NOTES.arrow

https://observablehq.com/@kylebarron/geoarrow-and-geoparquet-in-deck-gl
https://nbviewer.org/gist/jorisvandenbossche/00e5c4a54f7b94375ccc6921c07825a0

Point or Polygon files can get very large, think:
- all fixes of a GPS collection system
- all building outlines of a city, state or country
- all agricultural parcels over EU

LIDAR data is a special topic, see e.g. COPC.io

Why not a regular database, like PostGIS?

Because: 
 * very large databases are hard to manage (dump, upgrade software, restore)
 * databases require software to be running
 * running cloud instances is more expensive that storage
 * administrative burden to set it up scalable (storage, parallel)
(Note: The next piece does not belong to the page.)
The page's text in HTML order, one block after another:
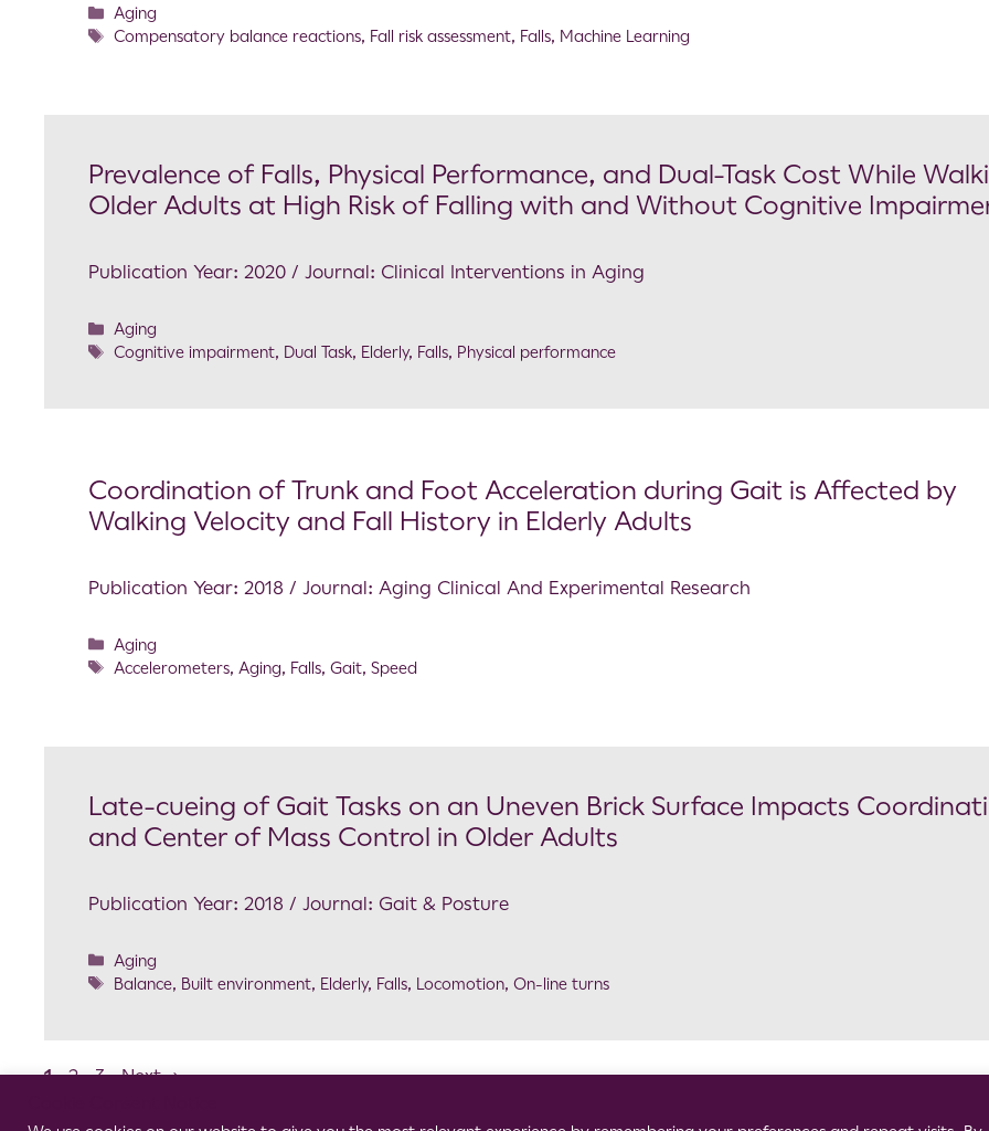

Google BigQuery: stateless DB
 * store data in big files (e.g. collections of csv)
 * run query involves: read data, process, write output, quit
 * only storage cost involved, and runtime of the query only
 * can read & write be done faster?

More efficient than .csv:
 * binary
 * indexed
 * columnar storage model (SAP HANA, DuckDB, R, Python, ...)
 * analysis by variable, rather than by record

Parquet:
 * binary, columnar storage
 * indexed, compressed, chunked
 * meant for storage (write once, read often)

Arrow:
 * binary, columnar, 
 * focus on memory layout, 
 * meant for performance, not (primarily) for storage
 * VC backed (Voltrondata)

Both are Apache projects (open source, cloud oriented)
Both have 
 * GEO extensions (geometry column, simple features+)
 * (bleeding edge) GDAL drivers (>= 3.5), + GDAL columnar read interface

How to leverage parallel computing, distributing over
 * cores
 * machines